BiRNN-CRF structure concating with pre-trainned word embedding

In [None]:
class BiLSTM_CRF(nn.Module):
    def __init__(self, vocab_size, tage_to_ix, embedding_dim, hidden_dim, char_lstm_dim=25,
                      char_to_ix=None, pre_word_embeds=None, char_embedding_dim=25, use_gpu=False,
                      n_cap=None, cap_embedding_dim=None, use_crf=True, char_mode='CNN'):
        super(BiLSTM_CRF, self).__init__()
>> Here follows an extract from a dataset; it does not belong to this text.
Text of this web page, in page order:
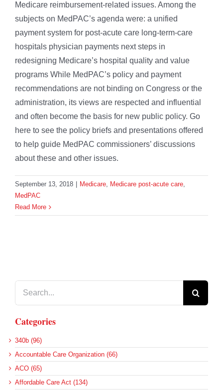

        self.use_gpu = use_gpu
        self.embedding_dim = embedding_dim
        self.hidden_dim = hidden_dim
        self.vocab_size = vocab_size
        self.tag_to_ix = tag_to_ix
        self.n_cap = n_cap
        self.cap_embedding_dim = cap_embedding_dim
        self.use_crf = use_crf
        self.tagset_size = len(tag_to_ix)
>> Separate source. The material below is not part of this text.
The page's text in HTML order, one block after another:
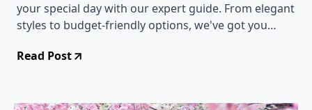
your special day with our expert guide. From elegant
styles to budget-friendly options, we've got you
Read Post
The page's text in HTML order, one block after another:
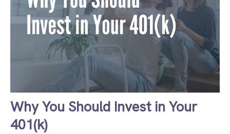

        self.out_channels = char_lstm_dim #  #output channels
        self.char_mode = char_mode
        
        print('char_mode: %s, out_channels: %d, hidden_dim: %d, ' % (char_mode, char_lstm_dim, hidden_dim))
        
        if self.n_cap and self.cap_embedding_dim:
            self.cap_embeds = nn.Embedding(self.n_cap, self.cap_embedding_dim)
            init_embedding(self.cap_embeds.weight)
        
        if char_embedding_dim is not None:
            self.char_lstm_dim = char_lstm_dim
            self.char_embeds = nn.Embedding(len(char_to_ix), char_embedding_dim)
            init_embedding(self.char_embeds.weight)
            if self.char_mode == 'LSTM':
                self.char_lstm = nn.LSTM(char_embedding_dim, char_lstm_dim, num_layers=1, bidirectional=True)
                init_lstm(self.char_lstm)
            if self.char_mode == 'CNN':
                self.char_cnn3 = nn.Conv2d(in_channels=1, out_channels=self.out_channels, kernel_size=(3, char_embedding_dim), padding=(2, 0))